Description of the task ▸
Print the full set of records below, character for character and picture-free.

Data supplied ▸
>>
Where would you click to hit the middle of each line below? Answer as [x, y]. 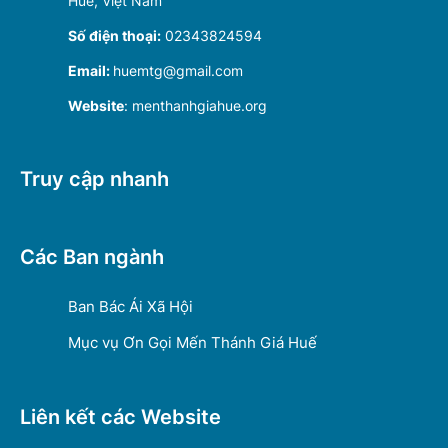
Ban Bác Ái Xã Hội [130, 307]
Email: [90, 71]
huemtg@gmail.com [178, 71]
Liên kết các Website [120, 417]
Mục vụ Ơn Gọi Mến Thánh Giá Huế [192, 343]
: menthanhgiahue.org [195, 106]
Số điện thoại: [114, 36]
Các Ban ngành [92, 257]
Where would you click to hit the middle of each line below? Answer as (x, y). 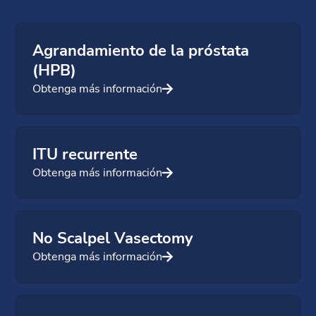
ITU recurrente (85, 154)
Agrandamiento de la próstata (141, 50)
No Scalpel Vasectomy (113, 239)
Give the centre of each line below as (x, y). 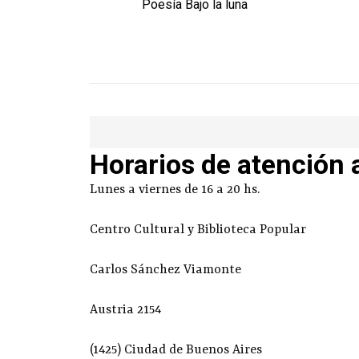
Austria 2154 (125, 310)
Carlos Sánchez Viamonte (165, 270)
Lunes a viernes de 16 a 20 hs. (175, 190)
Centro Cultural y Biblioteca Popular (198, 230)
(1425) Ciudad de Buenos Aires (176, 350)
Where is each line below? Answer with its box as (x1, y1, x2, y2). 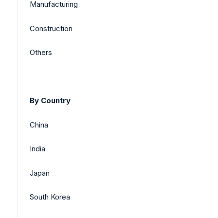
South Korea (30, 192, 70, 202)
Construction (30, 23, 73, 33)
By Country (30, 96, 71, 106)
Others (30, 48, 52, 57)
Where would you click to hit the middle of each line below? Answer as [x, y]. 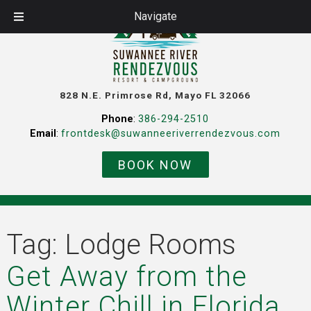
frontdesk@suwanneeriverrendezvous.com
<<
Your solution ▸
Where would you click to hit the middle of each line below? Answer as [x, y]. 
Ban Bác Ái Xã Hội [130, 307]
Email: [90, 71]
huemtg@gmail.com [178, 71]
Liên kết các Website [120, 417]
Mục vụ Ơn Gọi Mến Thánh Giá Huế [192, 343]
: menthanhgiahue.org [195, 106]
Số điện thoại: [114, 36]
Các Ban ngành [92, 257]
Where would you click to hit the middle of each line below? Answer as (x, y). 
ITU recurrente (85, 154)
Agrandamiento de la próstata (141, 50)
No Scalpel Vasectomy (113, 239)
Give the centre of each line below as (x, y). 
Austria 2154 (125, 310)
Carlos Sánchez Viamonte (165, 270)
Lunes a viernes de 16 a 20 hs. (175, 190)
Centro Cultural y Biblioteca Popular (198, 230)
(1425) Ciudad de Buenos Aires (176, 350)
Where is each line below? Answer with its box as (x1, y1, x2, y2). 
South Korea (30, 192, 70, 202)
Construction (30, 23, 73, 33)
By Country (30, 96, 71, 106)
Others (30, 48, 52, 57)
Where would you click to hit the middle of each line below? Answer as [x, y]. 
frontdesk@suwanneeriverrendezvous.com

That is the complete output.